TASK DETAILS -> The entries are to be printed again word for word, but no picture may appear.
▬▬▬▬▬▬
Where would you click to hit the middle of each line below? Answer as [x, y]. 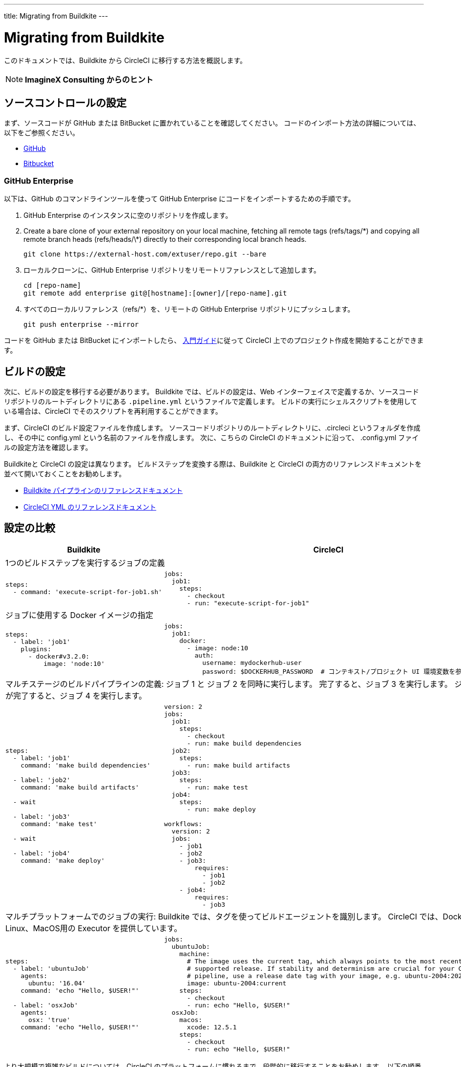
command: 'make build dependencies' [86, 765]
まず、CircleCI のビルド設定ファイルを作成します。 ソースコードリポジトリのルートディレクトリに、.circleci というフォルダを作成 [212, 427]
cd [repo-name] [52, 286]
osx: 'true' [49, 1020]
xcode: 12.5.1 [212, 1027]
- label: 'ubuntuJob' [51, 968]
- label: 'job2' [42, 780]
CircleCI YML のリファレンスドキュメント [90, 507]
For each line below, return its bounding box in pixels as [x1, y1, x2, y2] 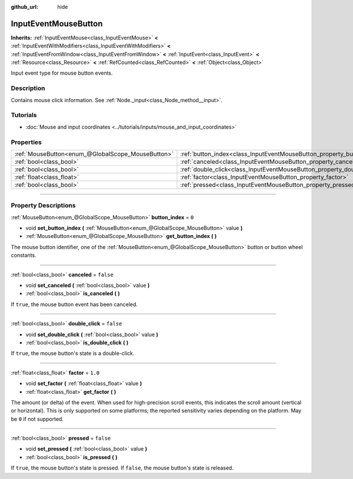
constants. [11, 252, 36, 259]
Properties [11, 138, 42, 146]
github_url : [11, 4, 38, 10]
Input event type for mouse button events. [11, 69, 113, 76]
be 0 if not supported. [11, 415, 64, 423]
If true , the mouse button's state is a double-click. [11, 350, 135, 357]
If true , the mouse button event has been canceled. [11, 300, 138, 308]
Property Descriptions [11, 202, 76, 210]
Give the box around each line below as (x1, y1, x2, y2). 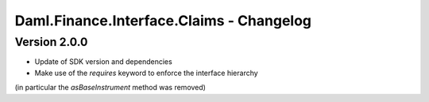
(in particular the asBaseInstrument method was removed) (14, 83, 207, 93)
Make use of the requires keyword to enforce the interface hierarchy (34, 68, 258, 77)
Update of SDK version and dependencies (34, 57, 172, 66)
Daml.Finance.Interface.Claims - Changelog (14, 12, 312, 29)
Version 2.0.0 (14, 35, 88, 49)
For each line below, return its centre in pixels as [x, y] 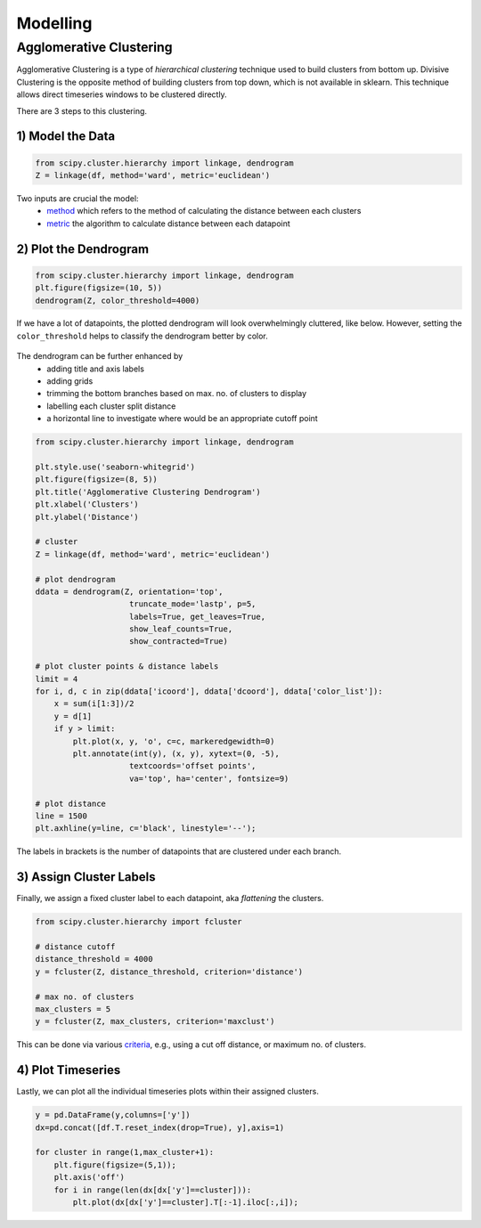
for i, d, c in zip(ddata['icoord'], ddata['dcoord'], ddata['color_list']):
▬▬▬▬▬▬
TASK SOLUTION ->
Where would you click to hit the middle of each line below? Answer as [x, y]. 
command: 'make build dependencies' [86, 765]
まず、CircleCI のビルド設定ファイルを作成します。 ソースコードリポジトリのルートディレクトリに、.circleci というフォルダを作成 [212, 427]
cd [repo-name] [52, 286]
osx: 'true' [49, 1020]
xcode: 12.5.1 [212, 1027]
- label: 'ubuntuJob' [51, 968]
- label: 'job2' [42, 780]
CircleCI YML のリファレンスドキュメント [90, 507]
For each line below, return its bounding box in pixels as [x1, y1, x2, y2] 
constants. [11, 252, 36, 259]
Properties [11, 138, 42, 146]
github_url : [11, 4, 38, 10]
Input event type for mouse button events. [11, 69, 113, 76]
be 0 if not supported. [11, 415, 64, 423]
If true , the mouse button's state is a double-click. [11, 350, 135, 357]
If true , the mouse button event has been canceled. [11, 300, 138, 308]
Property Descriptions [11, 202, 76, 210]
Give the box around each line below as (x1, y1, x2, y2). 
(in particular the asBaseInstrument method was removed) (14, 83, 207, 93)
Make use of the requires keyword to enforce the interface hierarchy (34, 68, 258, 77)
Update of SDK version and dependencies (34, 57, 172, 66)
Daml.Finance.Interface.Claims - Changelog (14, 12, 312, 29)
Version 2.0.0 (14, 35, 88, 49)
For each line below, return its centre in pixels as [x, y] 
for i, d, c in zip(ddata['icoord'], ddata['dcoord'], ddata['color_list']):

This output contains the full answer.